> [PROBLEM STATEMENT]
Please return the data that follows precisely as written, but without the images.

> [SUPPLIED RECORDS]
══════
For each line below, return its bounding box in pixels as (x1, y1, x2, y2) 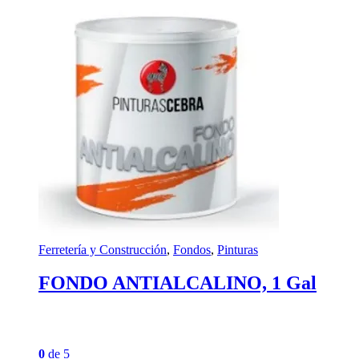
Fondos (173, 242, 211, 256)
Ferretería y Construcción (38, 242, 167, 256)
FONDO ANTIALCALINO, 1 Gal (38, 272, 317, 293)
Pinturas (217, 242, 258, 256)
══════
> [TASK RESULT]
For each line below, return its bounding box in pixels as (x1, y1, x2, y2) 
Fondos (173, 242, 211, 256)
Ferretería y Construcción (38, 242, 167, 256)
FONDO ANTIALCALINO, 1 Gal (38, 272, 317, 293)
Pinturas (217, 242, 258, 256)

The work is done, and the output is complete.